--- EXERCISE DETAILS ---
The records follow. Filter them to the lines that hold "Humbrol".

Records from a data collection:
================================
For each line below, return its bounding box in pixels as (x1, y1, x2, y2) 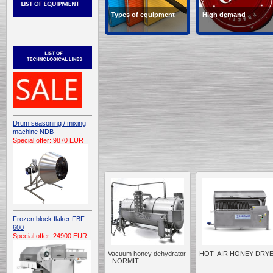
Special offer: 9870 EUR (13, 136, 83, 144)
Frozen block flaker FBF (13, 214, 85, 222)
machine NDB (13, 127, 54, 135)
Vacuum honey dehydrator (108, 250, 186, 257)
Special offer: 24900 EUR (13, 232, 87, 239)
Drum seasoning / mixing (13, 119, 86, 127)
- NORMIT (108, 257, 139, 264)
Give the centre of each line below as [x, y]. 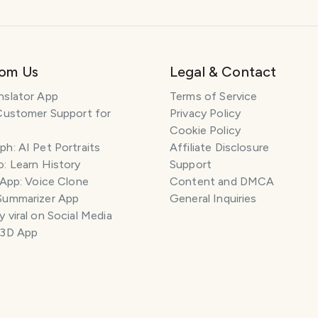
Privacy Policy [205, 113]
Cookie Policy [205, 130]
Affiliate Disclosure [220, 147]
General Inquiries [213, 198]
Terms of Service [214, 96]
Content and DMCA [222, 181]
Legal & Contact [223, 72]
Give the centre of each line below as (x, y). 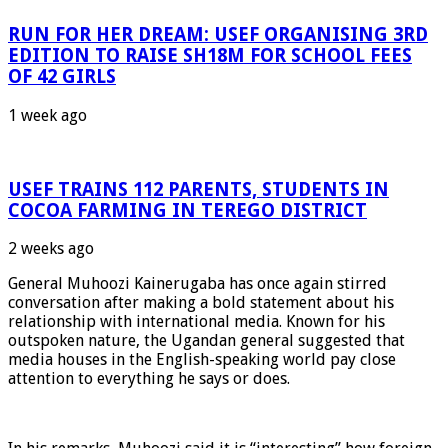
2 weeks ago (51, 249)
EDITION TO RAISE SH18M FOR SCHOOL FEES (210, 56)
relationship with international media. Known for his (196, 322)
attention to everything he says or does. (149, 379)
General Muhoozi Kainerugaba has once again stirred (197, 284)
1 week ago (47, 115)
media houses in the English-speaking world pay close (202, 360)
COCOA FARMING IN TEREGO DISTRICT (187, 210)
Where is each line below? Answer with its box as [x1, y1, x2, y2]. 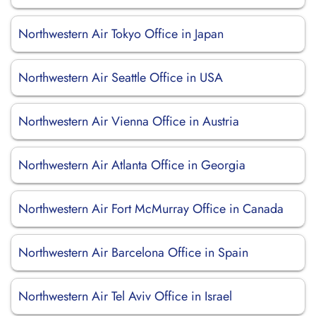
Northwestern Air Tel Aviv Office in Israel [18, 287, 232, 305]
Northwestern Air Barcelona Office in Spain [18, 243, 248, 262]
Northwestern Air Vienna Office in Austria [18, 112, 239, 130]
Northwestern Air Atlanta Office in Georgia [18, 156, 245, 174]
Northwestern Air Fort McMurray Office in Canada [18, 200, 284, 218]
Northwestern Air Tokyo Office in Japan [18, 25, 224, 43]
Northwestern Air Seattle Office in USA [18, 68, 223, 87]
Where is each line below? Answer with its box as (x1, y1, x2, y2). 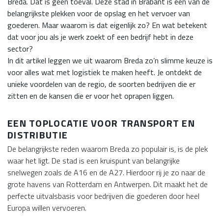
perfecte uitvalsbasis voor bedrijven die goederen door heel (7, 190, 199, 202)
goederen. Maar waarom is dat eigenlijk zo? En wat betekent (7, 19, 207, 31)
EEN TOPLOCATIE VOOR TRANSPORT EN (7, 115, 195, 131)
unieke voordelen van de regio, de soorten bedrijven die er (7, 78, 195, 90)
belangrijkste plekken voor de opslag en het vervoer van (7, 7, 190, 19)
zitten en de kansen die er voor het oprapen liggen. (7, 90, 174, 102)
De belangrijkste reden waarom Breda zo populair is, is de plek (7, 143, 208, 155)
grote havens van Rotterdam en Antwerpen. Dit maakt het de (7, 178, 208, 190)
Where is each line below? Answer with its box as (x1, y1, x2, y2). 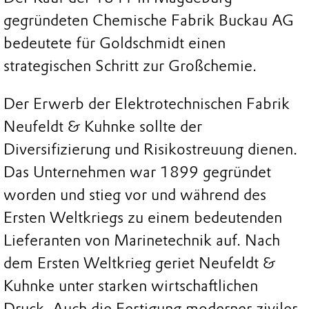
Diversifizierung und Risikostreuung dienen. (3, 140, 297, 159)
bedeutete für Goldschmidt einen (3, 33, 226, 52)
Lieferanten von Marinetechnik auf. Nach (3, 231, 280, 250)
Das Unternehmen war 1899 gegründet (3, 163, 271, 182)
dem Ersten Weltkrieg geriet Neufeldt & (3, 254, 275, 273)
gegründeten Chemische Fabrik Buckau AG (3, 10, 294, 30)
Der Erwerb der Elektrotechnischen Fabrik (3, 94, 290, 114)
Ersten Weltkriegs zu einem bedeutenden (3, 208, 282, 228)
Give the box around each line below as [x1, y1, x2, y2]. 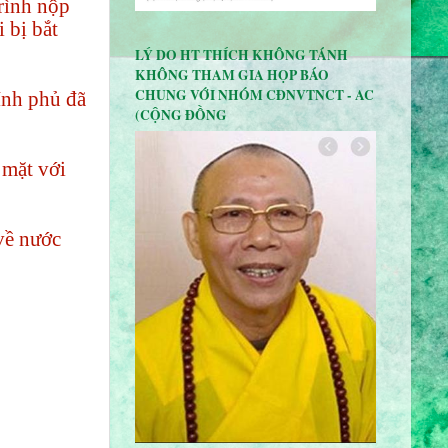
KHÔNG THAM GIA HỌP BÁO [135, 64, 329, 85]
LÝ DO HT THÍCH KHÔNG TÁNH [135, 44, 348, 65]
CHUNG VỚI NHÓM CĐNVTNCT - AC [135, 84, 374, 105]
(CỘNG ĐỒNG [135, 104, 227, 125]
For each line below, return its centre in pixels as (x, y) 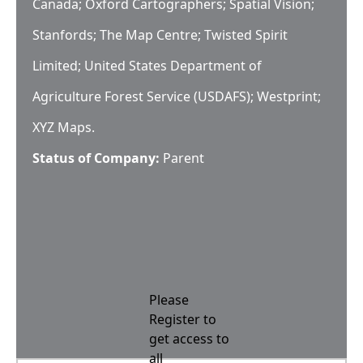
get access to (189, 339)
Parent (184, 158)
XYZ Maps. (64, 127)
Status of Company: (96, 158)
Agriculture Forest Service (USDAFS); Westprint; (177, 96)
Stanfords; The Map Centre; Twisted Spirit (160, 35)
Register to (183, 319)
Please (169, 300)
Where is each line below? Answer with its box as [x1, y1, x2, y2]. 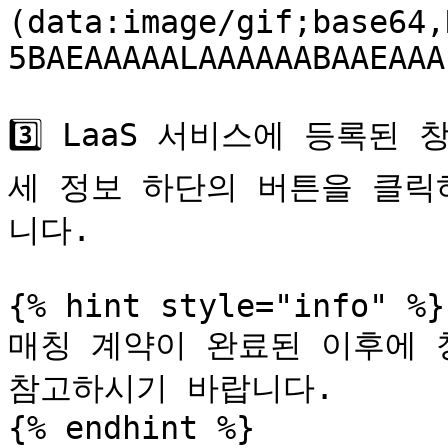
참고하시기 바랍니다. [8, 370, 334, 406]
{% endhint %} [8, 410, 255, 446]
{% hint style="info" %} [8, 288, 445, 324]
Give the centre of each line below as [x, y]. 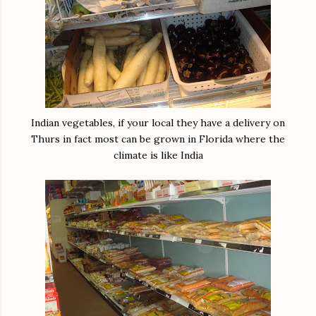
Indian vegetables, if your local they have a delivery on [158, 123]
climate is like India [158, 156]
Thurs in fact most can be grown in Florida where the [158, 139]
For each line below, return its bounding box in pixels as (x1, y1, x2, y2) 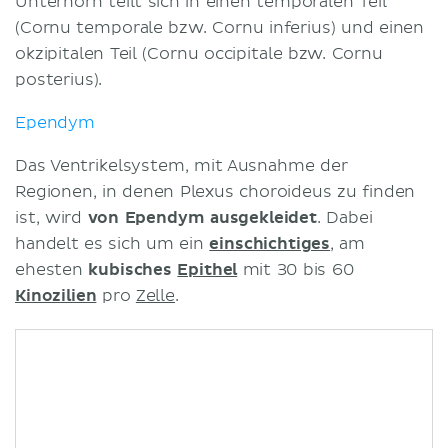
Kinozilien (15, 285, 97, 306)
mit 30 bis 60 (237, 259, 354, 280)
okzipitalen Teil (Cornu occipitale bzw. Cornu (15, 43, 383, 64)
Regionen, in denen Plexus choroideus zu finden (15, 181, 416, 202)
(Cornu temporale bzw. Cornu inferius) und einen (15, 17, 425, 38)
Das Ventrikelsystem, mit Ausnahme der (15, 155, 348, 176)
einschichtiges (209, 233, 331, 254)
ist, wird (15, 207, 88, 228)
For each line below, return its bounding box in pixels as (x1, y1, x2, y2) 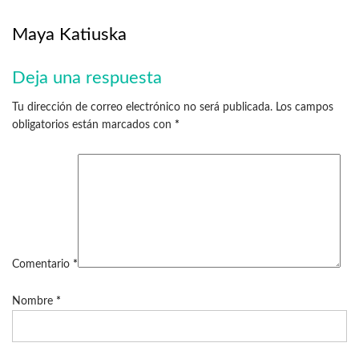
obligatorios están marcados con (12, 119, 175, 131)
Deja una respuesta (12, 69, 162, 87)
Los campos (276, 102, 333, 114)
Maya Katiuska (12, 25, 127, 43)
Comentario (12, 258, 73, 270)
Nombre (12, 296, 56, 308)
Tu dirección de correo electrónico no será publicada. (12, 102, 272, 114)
================================
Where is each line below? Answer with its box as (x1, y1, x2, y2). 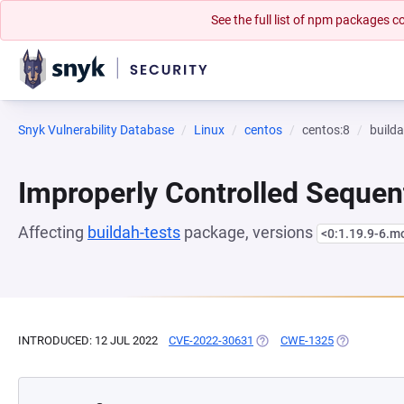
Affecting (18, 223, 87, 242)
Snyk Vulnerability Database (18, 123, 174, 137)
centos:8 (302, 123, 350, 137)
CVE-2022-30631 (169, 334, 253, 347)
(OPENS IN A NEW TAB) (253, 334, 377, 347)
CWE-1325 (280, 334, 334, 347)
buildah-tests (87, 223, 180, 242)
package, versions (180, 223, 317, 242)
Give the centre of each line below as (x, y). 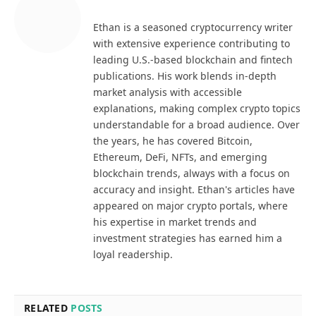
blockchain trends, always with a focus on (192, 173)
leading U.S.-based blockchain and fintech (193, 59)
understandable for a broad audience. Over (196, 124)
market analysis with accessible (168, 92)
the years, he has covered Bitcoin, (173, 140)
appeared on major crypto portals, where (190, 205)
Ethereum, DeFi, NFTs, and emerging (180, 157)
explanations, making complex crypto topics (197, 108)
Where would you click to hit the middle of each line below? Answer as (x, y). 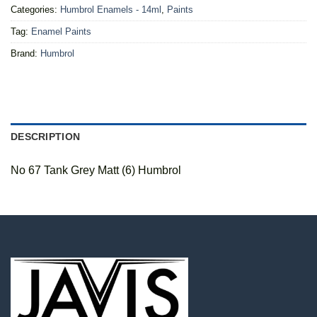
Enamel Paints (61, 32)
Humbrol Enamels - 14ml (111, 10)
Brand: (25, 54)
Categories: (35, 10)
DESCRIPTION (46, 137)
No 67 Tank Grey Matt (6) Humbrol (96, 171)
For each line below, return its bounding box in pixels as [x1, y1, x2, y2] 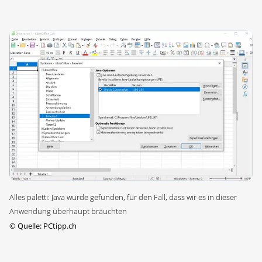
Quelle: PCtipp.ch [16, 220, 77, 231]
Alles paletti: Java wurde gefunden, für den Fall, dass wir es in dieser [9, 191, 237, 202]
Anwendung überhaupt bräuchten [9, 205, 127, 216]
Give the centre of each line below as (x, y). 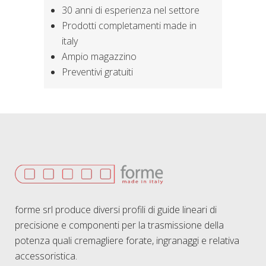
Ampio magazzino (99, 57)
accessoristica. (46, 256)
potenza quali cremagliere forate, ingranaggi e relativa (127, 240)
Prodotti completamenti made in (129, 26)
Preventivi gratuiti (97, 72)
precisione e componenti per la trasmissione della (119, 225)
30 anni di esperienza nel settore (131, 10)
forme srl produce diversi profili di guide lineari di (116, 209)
================================
--- ANSWER ---
Humbrol Enamels - 14ml (111, 10)
No 67 Tank Grey Matt (6) Humbrol (96, 171)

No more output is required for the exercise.